Abzugrenzen ist die Ziffer 3208 von Eingriffen, bei denen eine Kontinuitätsunterbrechung des Darms eine Resektion erfordert. Sobald ein Darmabschnitt entfernt und eine neue End-zu-End-Anastomose geschaffen werden muss, ist die Ziffer 3208 nicht mehr zutreffend.
Typische Praxisbeispiele für die GOÄ 3208
Fallbeispiel 1: Rückverlagerung eines doppelläufigen Ileostomas
Ein Patient stellt sich zur geplanten Rückverlagerung eines temporären, doppelläufigen Ileostomas vor. Der Operateur löst das Stoma aus der Bauchwand, frischt die Ränder auf und verschließt die Vorderwand mittels einer zweireihigen Darmnaht.
Da keine Darmresektion notwendig war, erfolgt die Abrechnung korrekt nach GOÄ-Ziffer 3208 zum Regelsatz (2,3-fach).

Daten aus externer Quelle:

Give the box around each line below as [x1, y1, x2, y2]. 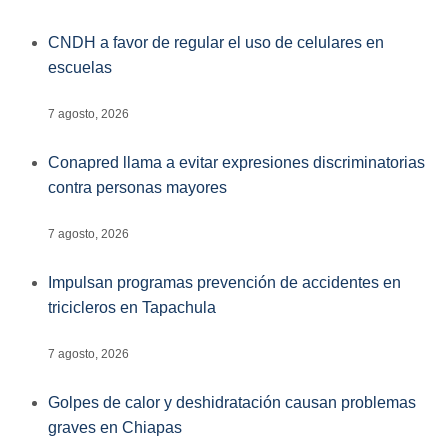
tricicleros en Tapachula [48, 298, 216, 316]
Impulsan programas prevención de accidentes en [48, 273, 401, 291]
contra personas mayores [48, 178, 227, 196]
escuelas [48, 58, 112, 76]
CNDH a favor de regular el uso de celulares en [48, 33, 384, 51]
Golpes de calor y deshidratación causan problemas [48, 393, 416, 411]
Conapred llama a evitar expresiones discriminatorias [48, 153, 425, 171]
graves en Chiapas [48, 418, 182, 436]
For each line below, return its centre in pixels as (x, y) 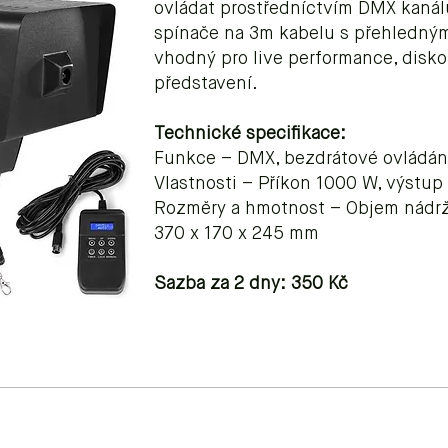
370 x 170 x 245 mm (236, 234)
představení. (206, 84)
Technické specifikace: (252, 134)
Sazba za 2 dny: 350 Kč (251, 284)
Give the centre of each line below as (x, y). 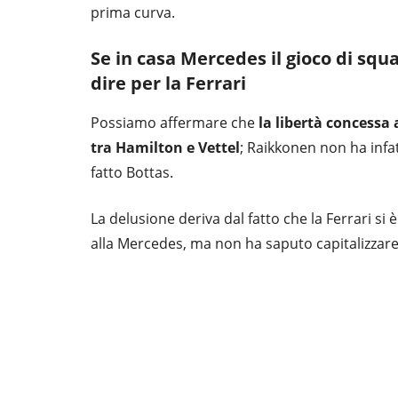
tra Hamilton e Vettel (165, 148)
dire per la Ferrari (168, 84)
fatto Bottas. (132, 173)
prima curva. (133, 13)
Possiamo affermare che (175, 123)
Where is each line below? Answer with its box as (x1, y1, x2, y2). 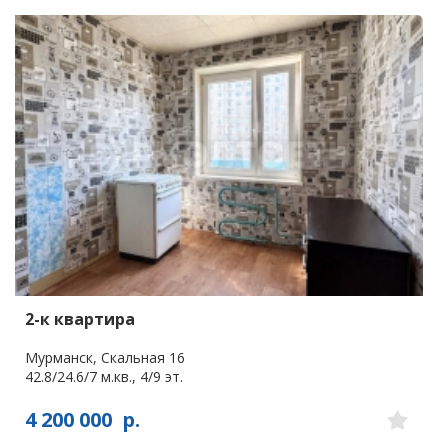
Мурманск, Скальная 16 (25, 347, 185, 367)
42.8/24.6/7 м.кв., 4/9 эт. (25, 366, 183, 386)
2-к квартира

Fallbeispiel 2: Verschluss einer operativ angelegten Coecalfistel
Nach erfolgreicher Sanierung einer distalen Passagebehinderung wird eine entlastende Coecalfistel operativ verschlossen. Der Chirurg präpariert die Fistel und verschließt den Defekt im Bereich des Blinddarms mit einer Darmwandnaht.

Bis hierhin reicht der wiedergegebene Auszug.